When I implement a Gauss-Jordan algorithm I can either have a 1 column result matrix or a multi-column result matrix (I mean the right hand side of the augmented matrix). The first case would be the one for linear systems of equations and the latter case would come into play when calculating the inverse of the source matrix.
Now I want to use full-pivoting with both row- and column-swapping. When I swap two rows in the source matrix I swap the same two rows in the result matrix as well.
What I don't get and couldn't find is how a column swap affects the result matrix. I can't really swap columns in the case of a single-column matrix. This would only work if the result matrix had the same amount of columns as the source matrix.
Could someone explain to me, how this is treated? I could only find examples for matrix inversion using partial pivoting, in which case this problem does not arise.
Best Answer
Row (Column) reducing a matrix is essentially a process whereby you do a series of elementary operations, which when taken together has the same effect as multiplying your equation (augmented system) by an invertible matrix (which is a product of elementary operations - row or column).
Now the distinction between a row operation and a column operation, is that a row operation is the same as multiplying on the left, eg $E_RA=E_RB$ whereas a column operation is the same as multiplying on the right, eg $AE_C=BE_C$. To be able to do any such an operation on an augmented system $[A : B]$ you must have that $A$ and $B$ have the same amount of rows (columns) for a row operation (column operation). So you cannot for example perform a column operation on an augmented system of $Ax=B$ where $A$ has multiple columns, and $B$ only one - within the context of solving the system for $x$ such an operation would be the same as trying to multiply $A$ and $B$ on the right with some elementary matrix - and the multiplication will be undefined for one of these matrices since they do not have the same amount of columns.

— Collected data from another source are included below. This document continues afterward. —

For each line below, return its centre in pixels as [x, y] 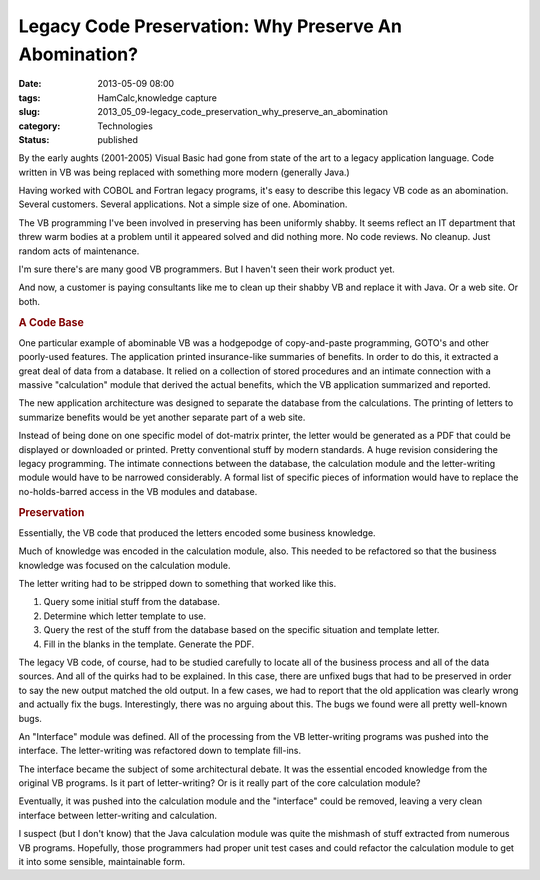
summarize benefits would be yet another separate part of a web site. [162, 417]
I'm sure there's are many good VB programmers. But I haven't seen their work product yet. [206, 269]
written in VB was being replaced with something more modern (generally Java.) [184, 172]
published [118, 139]
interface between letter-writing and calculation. [118, 815]
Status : [34, 139]
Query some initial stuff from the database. [131, 602]
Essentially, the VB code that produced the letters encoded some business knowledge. [197, 532]

Now, just as you can row reduce the augmented system $[A : I]$ to $[I : A^{-1}]$ (if $A$ is invertible) you can also column reduce $\begin{bmatrix} A \\ \hline \\ I \end{bmatrix}$ to $\begin{bmatrix} I \\ \hline \\ A^{-1} \end{bmatrix}$. The use of augmenting with $I$ is that it allows you to retrieve the composition of elementary operations as a single invertible matrix.
What about both row and column operations on a matrix? Here the second observation I want to make, is that the whole point of augmenting and row or column reducing together, is that instead of multiplying one matrix and then the other with the same elementary matrix you do it all together in one step, but usually in the end (if you are not solving a linear system) you want to retrieve the nonsingular matrices composed of the series of elementary operations. So you want $P$ and/or $Q$ so that $PAQ$ is some meaningful equivalent matrix. Consider reducing
$\begin{bmatrix}A & I \\ I & 0 \end{bmatrix}$ to $\begin{bmatrix}B & P \\ Q & 0 \end{bmatrix}.$
(A needn't be square, but then the two identity submatrices are not the same size). What this means is that $PAQ=B$ and we say that $A$ and $B$ are equivalent.
If $A$ is invertible then you can also use both row and column operations:
Reduce $\begin{bmatrix}A & I \\ I & 0 \end{bmatrix}$ to $\begin{bmatrix}I & P \\ Q & 0 \end{bmatrix}.$
What this means is $PAQ=I$, so that $A^{-1}=QP$.
The one exception I need to mention where one can use both row and column operations on an augmented system $[A : I]$ is where $A$ is a symmetric and you reduce to $[D : Q^T]$ by doing a series of alternating column and row operations (column operation followed by exactly the same row operation, eg swap column 1 and 2 followed by swap row 1 and 2). Then in the end you will have $D=Q^TAQ$. Of course this only works because $A$ is symmetric.